# Bess's first groom at nearly 8 months!



## Mogdog (Feb 6, 2011)

I took Bess to the groomers today for a wash and fluff, light trim and tummy clip (for ease of cleaning). The process took an hour and a half and she was very good.

I do actually prefer her long and shaggy but really want to avoid mats, so I'll try and keep her longish, and groom regularly myself.


----------



## JoJo (Mar 2, 2011)

Oh Sue she looks so soft .. I could snuggle up with Bess, and of course I wouldn't leave Maisie out .. one each side  : )


----------



## JulesB (Mar 6, 2011)

Aww bless Bess they've done a lovely job with her! xx


----------



## Sezra (May 20, 2011)

She looks gorgeous!


----------



## lola24 (Aug 14, 2011)

Ahh, bess is gorgeous! Reminds me of my lola, just a different colour!


----------



## maplegum (Mar 10, 2011)

They have done a wonderful job, you would want to be happy with that trim. It's not too short and she still looks 'oodle' fluffy. She can really pose for the camera too I noticed!


----------



## lady amanda (Nov 26, 2010)

She looks so velvety....like she could snuggle all night...very cute


----------



## wellerfeller (Jul 12, 2011)

A very beautiful lady


----------



## colpa110 (Jul 5, 2011)

Definitely done a good job there Sue...not too short so still very much a poo...
I can't believe how much Bess has grown since VW..she is lovely.


----------



## Sarette (Mar 21, 2011)

She's stunning!
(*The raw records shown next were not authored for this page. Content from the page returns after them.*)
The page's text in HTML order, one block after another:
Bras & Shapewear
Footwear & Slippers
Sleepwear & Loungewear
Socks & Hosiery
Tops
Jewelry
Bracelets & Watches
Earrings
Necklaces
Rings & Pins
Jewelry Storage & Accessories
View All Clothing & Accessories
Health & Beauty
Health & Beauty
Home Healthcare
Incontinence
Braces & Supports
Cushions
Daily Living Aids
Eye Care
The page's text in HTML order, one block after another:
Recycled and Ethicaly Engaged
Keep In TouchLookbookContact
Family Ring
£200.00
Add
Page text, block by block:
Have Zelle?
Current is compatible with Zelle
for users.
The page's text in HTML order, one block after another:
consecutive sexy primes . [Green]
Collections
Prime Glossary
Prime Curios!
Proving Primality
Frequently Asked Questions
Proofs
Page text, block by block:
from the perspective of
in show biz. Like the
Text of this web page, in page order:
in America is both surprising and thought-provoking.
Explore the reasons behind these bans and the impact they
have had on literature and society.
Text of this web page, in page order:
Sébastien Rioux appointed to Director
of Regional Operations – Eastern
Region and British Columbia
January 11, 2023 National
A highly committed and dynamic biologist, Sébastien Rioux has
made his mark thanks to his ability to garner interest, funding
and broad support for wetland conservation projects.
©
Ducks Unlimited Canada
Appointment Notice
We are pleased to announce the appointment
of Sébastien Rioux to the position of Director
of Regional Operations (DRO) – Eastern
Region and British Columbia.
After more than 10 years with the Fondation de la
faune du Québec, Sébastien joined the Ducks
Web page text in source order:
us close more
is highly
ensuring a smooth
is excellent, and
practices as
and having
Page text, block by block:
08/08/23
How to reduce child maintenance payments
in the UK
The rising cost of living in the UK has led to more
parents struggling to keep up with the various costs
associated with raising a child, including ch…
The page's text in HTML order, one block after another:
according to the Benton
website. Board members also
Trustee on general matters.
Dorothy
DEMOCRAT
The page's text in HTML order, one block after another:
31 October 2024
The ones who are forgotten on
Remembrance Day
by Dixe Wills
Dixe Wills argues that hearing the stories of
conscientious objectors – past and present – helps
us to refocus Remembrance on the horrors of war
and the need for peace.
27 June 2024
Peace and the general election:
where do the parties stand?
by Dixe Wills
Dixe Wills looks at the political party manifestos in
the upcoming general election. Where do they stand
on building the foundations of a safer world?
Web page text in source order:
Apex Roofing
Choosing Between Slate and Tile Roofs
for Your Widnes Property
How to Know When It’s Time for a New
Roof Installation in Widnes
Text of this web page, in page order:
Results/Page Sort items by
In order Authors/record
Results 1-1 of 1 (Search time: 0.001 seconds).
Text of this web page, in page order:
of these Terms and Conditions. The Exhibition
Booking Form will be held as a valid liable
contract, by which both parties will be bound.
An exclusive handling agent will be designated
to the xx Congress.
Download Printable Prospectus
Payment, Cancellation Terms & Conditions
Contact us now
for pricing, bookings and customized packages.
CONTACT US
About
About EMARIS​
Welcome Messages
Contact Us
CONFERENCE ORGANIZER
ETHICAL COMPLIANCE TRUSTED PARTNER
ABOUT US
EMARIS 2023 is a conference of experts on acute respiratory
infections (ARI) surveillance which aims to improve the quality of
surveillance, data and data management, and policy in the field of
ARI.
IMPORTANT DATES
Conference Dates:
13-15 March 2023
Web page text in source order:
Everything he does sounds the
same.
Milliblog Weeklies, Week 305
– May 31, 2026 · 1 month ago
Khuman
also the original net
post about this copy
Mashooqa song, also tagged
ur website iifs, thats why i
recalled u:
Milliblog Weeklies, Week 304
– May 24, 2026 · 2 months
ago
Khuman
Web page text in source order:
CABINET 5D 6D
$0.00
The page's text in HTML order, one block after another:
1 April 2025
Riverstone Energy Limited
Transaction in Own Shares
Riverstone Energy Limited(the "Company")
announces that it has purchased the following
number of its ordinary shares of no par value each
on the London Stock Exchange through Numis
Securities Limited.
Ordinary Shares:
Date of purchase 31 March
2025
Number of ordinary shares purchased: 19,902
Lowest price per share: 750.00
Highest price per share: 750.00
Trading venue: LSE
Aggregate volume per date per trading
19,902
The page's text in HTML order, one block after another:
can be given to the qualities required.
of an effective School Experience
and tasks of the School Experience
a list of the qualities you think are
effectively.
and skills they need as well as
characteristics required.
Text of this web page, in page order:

Bess has more white in her tuxedo than Max, but there is definitely a similarity between them  xx


----------



## Mogdog (Feb 6, 2011)

colpa110 said:


> Definitely done a good job there Sue...not too short so still very much a poo...
> I can't believe how much Bess has grown since VW..she is lovely.


Thanks Colin. Yes she has grown ... just over 10kg now (and little Maisie is just over 5kg!). 



Sarette said:


> She's stunning! Bess has more white in her tuxedo than Max, but there is definitely a similarity between them  xx


Thanks Sarah. Yes I can see the similarity between them too ... would be nice to see them together to compare. I'm getting used to seeing her new cut now, still reasonably long and very velvety!


----------